= Work to complete =
Show all lines of the listing that hold the word "Probe".

= Data provided =
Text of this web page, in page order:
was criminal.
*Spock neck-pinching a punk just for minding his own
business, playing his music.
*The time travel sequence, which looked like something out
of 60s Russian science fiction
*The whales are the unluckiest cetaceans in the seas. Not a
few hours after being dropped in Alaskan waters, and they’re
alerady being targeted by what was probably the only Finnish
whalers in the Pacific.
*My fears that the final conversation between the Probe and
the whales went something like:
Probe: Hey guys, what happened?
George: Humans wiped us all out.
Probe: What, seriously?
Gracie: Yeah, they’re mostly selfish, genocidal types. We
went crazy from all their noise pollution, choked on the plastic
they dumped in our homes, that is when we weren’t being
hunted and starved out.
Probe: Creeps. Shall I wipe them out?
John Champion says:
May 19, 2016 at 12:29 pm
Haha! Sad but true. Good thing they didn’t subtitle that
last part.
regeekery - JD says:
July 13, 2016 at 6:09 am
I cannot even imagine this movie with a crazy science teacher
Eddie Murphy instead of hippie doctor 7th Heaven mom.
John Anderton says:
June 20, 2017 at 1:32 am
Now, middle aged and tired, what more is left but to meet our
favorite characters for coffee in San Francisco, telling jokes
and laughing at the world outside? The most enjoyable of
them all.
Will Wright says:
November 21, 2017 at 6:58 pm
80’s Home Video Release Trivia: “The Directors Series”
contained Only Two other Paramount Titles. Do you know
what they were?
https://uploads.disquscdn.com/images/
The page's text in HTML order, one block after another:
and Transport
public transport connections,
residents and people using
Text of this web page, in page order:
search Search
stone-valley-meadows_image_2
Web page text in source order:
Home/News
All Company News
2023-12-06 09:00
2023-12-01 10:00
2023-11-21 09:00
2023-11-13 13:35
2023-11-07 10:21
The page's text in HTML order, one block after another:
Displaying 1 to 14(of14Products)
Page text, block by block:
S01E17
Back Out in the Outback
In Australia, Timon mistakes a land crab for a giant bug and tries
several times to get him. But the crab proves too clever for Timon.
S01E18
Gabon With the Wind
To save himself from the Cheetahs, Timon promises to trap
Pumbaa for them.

= Result of the exercise =
*My fears that the final conversation between the Probe and
Probe: Hey guys, what happened?
Probe: What, seriously?
Probe: Creeps. Shall I wipe them out?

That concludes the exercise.